Generalized constructions, decoding and implementation of LDPC codes

Abstract

Low-density parity-check (LDPC) codes have received significant attention due to their near-Shannon-limit error performance. The belief propagation (BP) algorithm is the best-known decoding algorithm for LDPC codes. However it often needs several tens or hundreds of iterations to converge. Although fast convergence BP algorithms have been proposed, there is neither an easy tool to analyze their performance nor a standard VLSI architecture to implement them. Moreover, there exists a trade-off between waterfall (i.e., threshold) and error floor (i.e., minimum pseudo distance) performances for LDPC codes.
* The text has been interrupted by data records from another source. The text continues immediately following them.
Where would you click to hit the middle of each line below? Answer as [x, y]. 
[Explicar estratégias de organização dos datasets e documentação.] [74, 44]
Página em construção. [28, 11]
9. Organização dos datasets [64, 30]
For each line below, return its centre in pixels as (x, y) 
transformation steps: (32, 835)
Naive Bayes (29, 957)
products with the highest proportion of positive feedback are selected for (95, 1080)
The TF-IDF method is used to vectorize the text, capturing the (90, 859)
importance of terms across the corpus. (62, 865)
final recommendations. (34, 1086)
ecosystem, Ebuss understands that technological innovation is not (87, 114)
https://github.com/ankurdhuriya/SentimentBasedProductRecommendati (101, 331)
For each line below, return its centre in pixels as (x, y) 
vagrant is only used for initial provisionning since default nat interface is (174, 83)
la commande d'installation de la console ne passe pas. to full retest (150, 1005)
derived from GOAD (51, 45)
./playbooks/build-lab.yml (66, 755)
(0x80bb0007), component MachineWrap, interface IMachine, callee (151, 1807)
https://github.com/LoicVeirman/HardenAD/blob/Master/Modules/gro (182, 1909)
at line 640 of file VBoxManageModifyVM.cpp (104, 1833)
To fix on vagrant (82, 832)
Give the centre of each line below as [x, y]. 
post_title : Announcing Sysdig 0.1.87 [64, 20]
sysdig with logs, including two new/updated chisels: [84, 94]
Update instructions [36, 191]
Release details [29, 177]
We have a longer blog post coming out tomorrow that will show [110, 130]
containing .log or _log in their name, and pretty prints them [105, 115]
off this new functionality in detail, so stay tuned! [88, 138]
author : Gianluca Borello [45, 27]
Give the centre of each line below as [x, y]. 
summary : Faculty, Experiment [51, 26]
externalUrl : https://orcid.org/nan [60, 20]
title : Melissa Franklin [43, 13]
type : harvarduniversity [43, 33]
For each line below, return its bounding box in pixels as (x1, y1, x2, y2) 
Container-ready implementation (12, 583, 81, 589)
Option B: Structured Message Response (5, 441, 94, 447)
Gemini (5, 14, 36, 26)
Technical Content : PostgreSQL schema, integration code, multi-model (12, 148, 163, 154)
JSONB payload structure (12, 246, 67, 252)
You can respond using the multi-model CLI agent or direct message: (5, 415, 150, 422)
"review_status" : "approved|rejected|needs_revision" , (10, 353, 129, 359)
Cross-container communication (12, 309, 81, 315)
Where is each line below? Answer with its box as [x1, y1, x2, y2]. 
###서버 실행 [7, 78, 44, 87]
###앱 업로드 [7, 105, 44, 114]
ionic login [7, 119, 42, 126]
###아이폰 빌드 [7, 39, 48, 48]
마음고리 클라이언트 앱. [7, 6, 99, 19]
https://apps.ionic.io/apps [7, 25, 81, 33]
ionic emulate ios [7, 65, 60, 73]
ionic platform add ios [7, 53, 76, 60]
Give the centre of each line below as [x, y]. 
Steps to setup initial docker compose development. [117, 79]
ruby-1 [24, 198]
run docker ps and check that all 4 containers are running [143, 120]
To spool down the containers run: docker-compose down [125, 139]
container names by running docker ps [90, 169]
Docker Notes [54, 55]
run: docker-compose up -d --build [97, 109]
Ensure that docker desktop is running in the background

For generalized LDPC (GLDPC) codes, better minimum distance properties can be achieved but at the expense of a rate loss. This research investigates performance analysis and hardware implementation of LDPC codes using fast convergence algorithms. Closed-form extrinsic mutual information transfer (EXIT) functions for several fast convergence BP decoding algorithms are proposed. It is shown theoretically that these algorithms converge faster than standard BP, while the corresponding thresholds remain unchanged. Since these algorithms are of serial nature, their parallelization without compromising convergence speed and error performance is also investigated. This result is useful in hardware implementation because in practice partly parallel decoding schemes are often used. This result also sheds some light on how to group nodes in order to preserve performance. The VLSI architecture of a particular decoding algorithm for LDPC codes is proposed. This approach can be adopted in many standards to achieve a large throughput. Doubly GLDPC (DGLDPC) codes are proposed to compensate the rate loss of GLDPC codes. EXIT charts are used to analyze DGLDPC codes and EXIT functions for variable component codes are thoroughly discussed. Based on EXIT charts, differential evolution is used to optimize their threshold. Ensemble weight enumerators are generalized to protograph-based DGLDPC codes. Simulation results show that DGLDPC codes constructed based on these results can improve the performance of their LDPC and GLDPC counterparts in both the waterfall region and the error floor region.